In our research we used a LSTM-based LM for N-best list rescoring for automatic speech recognition (ASR) system. The paper is organized as follows: in Sect. 2 we give a survey of application of LSTMs for language modeling, in Sect. 3 we give a description of our LSTM-based LMs, experimental results of N-best list rescoring using LSTM-based LMs are presented in Sect. 4.
2 Related Works
LSTMs are widely used in speech recognition systems at N-best or lattice rescoring stage. In [4] comparison of LMs based on n-grams, feedforward, recurrent, and LSTM NNs in terms of perplexity and word error rate (WER) is presented. LMs were created for English and French. In the paper, it was shown that application of LSTM-based LMs for lattice rescoring outperforms other type of LMs. In addition, experimental analysis of relationship between perplexity of NN-based LMs and WER was performed. It showed that WER decreases with decreasing perplexity that is analogous to correlation between perplexity and WER for n-gram LMs.
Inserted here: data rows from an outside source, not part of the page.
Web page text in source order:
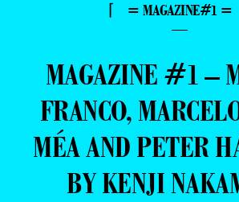
⌈ = MAGAZINE#1 =
—
MAGAZINE #1 –
FRANCO,
MÉA AND PETER
BY KENJI
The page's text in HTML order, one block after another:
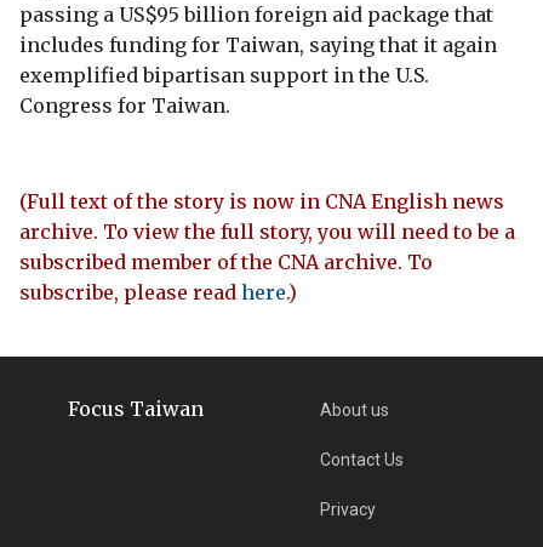
passing a US$95 billion foreign aid package that
includes funding for Taiwan, saying that it again
exemplified bipartisan support in the U.S.
Congress for Taiwan.
(Full text of the story is now in CNA English news
archive. To view the full story, you will need to be a
subscribed member of the CNA archive. To
subscribe, please read here.)
Focus Taiwan About us
Contact Us
Privacy
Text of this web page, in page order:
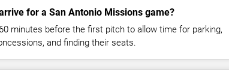
for a San Antonio Missions game?
minutes before the first pitch to allow time for parking,
and finding their seats.
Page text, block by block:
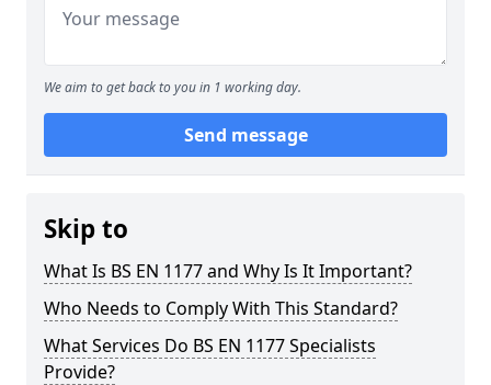
We aim to get back to you in 1 working day.
Send message
Skip to
What Is BS EN 1177 and Why Is It Important?
Who Needs to Comply With This Standard?
What Services Do BS EN 1177 Specialists
Provide?
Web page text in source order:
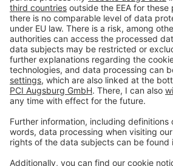
Imprint
Privacy policy
Terms and Conditions
Disclaimer
Open privacy settings
Privacy-Portal
www.bimobject.com
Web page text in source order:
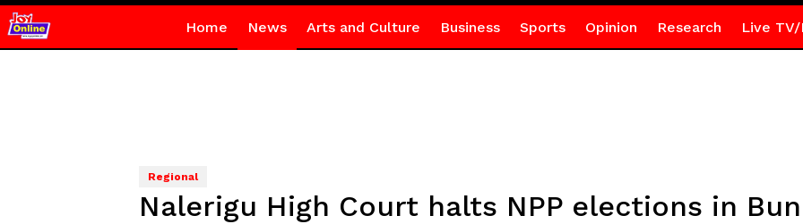
Home News Arts and Culture Business Sports Opinion Research Live TV/
Regional
Nalerigu High Court halts NPP elections in
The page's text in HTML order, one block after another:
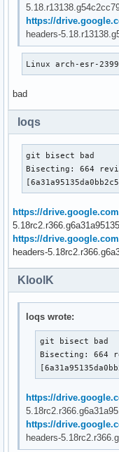
https://
headers-
Linux arch-esr-2399
bad
loqs
git bisect bad
Bisecting: 664
https://
https://
headers-
KloolK
loqs wrote:
git bisect bad
Bisecting: 664
https://
https://
headers-
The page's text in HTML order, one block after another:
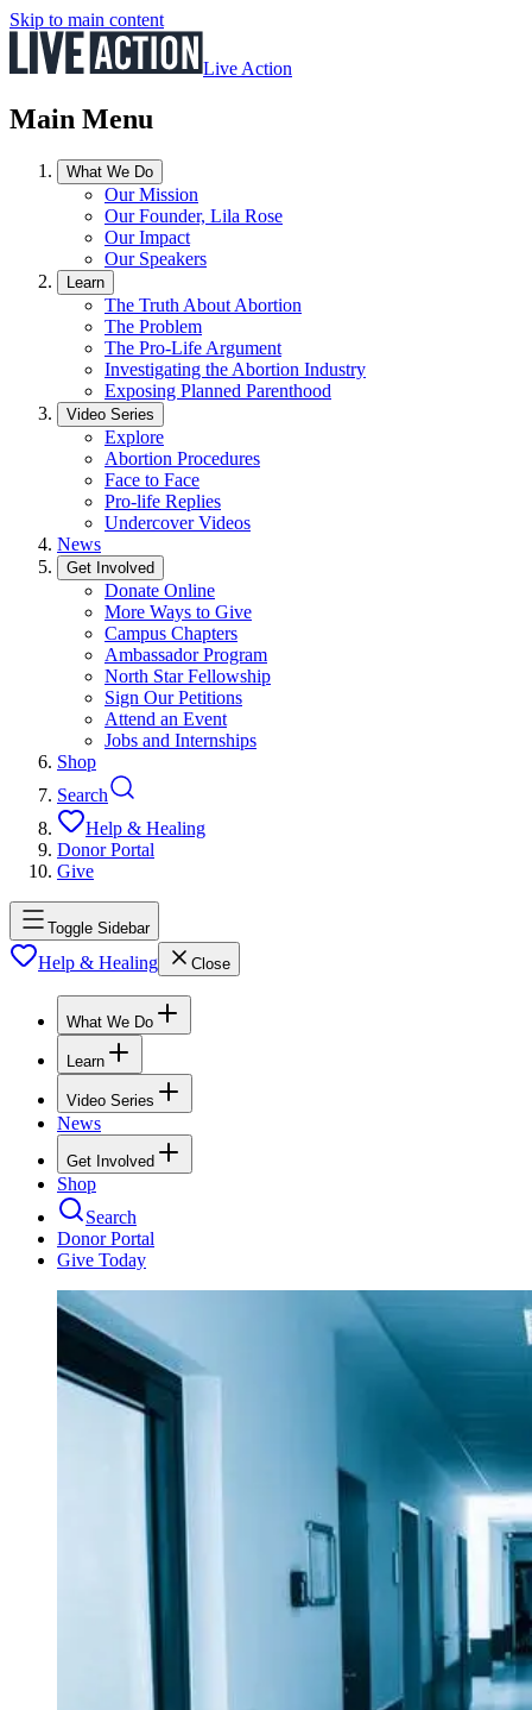
Skip to main content
Live Action
Main Menu
What We Do
Our Mission
Our Founder, Lila Rose
Our Impact
Our Speakers
Learn
The Truth About Abortion
The Problem
The Pro-Life Argument
Investigating the Abortion Industry
Exposing Planned Parenthood
Video Series
Explore
Abortion Procedures
Face to Face
Pro-life Replies
Undercover Videos
News
Get Involved
Donate Online
More Ways to Give
Campus Chapters
Ambassador Program
North Star Fellowship
Sign Our Petitions
Attend an Event
Jobs and Internships
Shop
Search
Help & Healing
Donor Portal
Give
Toggle Sidebar
Help & Healing Close
What We Do
Learn
Video Series
News
Get Involved
Shop
Search
Donor Portal
Give Today
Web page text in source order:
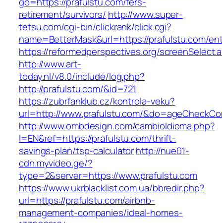
retirement/survivors/ http://www.super-
tetsu.com/cgi-bin/clickrank/click.cgi?
name=BetterMask&url=https://prafulstu.com/
https://reformedperspectives.org/
http://www.art-
today.nl/v8.0/include/log.php?
http://prafulstu.com/&id=721
https://zubrfanklub.cz/kontrola-veku?
url=http://www.prafulstu.com/
http://www.ombdesign.com/cambioIdioma.php?
l=EN&ref=https://prafulstu.com/thrift-
savings-plan/tsp-calculatorhttp://nue01-
cdn.myvideo.ge/?
type=2&server=https://www.prafulstu.com
https://www.ukrblacklist.com.ua/bbredir.php?
url=https://prafulstu.com/airbnb-
management-companies/ideal-homes-
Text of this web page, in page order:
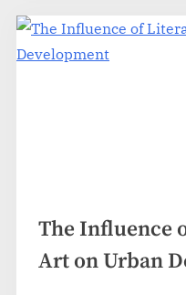
The Influence
Art on Urban
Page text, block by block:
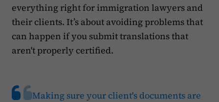
everything right for immigration lawyers and
their clients. It’s about avoiding problems that
can happen if you submit translations that
aren't properly certified.
Making sure your client's documents are
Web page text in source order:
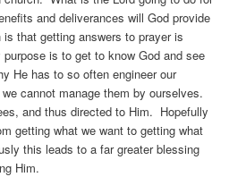
and deliverances will God provide
that getting answers to prayer is
is to get to know God and see
He has to so often engineer our
cannot manage them by ourselves.
and thus directed to Him. Hopefully
getting what we want to getting what
this leads to a far greater blessing
Him.
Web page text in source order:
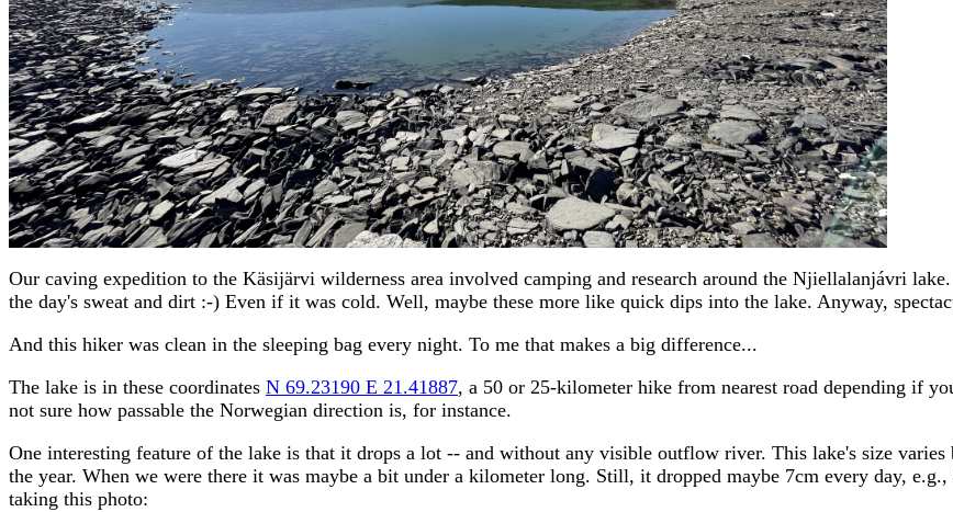
Our caving expedition to the Käsijärvi wilderness area involved camping and research around the Njiellalanjávri
the day's sweat and dirt :-) Even if it was cold. Well, maybe these more like quick dips into the lake. Anyway,
And this hiker was clean in the sleeping bag every night. To me that makes a big difference...
The lake is in these coordinates N 69.23190 E 21.41887, a 50 or 25-kilometer hike from nearest road depending if
not sure how passable the Norwegian direction is, for instance.
One interesting feature of the lake is that it drops a lot -- and without any visible outflow river. This lake's size
the year. When we were there it was maybe a bit under a kilometer long. Still, it dropped maybe 7cm every day,
taking this photo:
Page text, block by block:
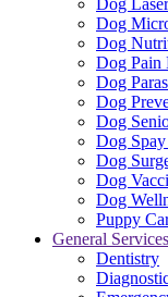
Dog
Dog
Dog
Dog Pain
Dog
Dog
Dog
Dog
Dog
Dog
Dog
Puppy
General Services
Dentistry
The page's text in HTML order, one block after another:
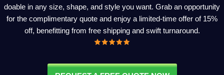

In [5] LSTM-based LM was used for lattice rescoring for a YouTube speech recognition task. The proposed model decreased WER by 8% as compared with the result obtained with the n-gram model.
Automatic speech recognition for conversational Finnish and Estonian speech with LSTM LM is described in [6]. The authors tried subword-based and fullword-based language modeling and investigated the usage of classes for language modeling. LSTM LM was used for lattice rescoring. On both languages, the best results were obtained from class-based subword models.
Czech language modeling using LSTM is represented in [7]. As the baseline, 5-gram Knesser-Ney statistical model with 120 K vocabulary was used. The LSTM LMs were trained with limited vocabulary consisted of 10 K most frequent words. LSTM LM interpolated with the baseline model was used for rescoring of 1000-best list. Experiments were performed on the corpus of Czech spontaneous speech which was recorded from phone calls. Application of LSTM LM allowed increasing speech recognition accuracy by 3.7% in relative comparing to the result obtained with the baseline model.
A comparison of LMs based on LSTM and gated recurrent units (GRU) is presented in [8]. In experiments of lattice rescoring for English speech recognition task, LSTM-based LM outperformed GRU-based LM in terms of both perplexity and WER. Also experiments with Highway network based on GRU were performed that showed WER improvement, but similar investigation on the base of LSTM was not conducted.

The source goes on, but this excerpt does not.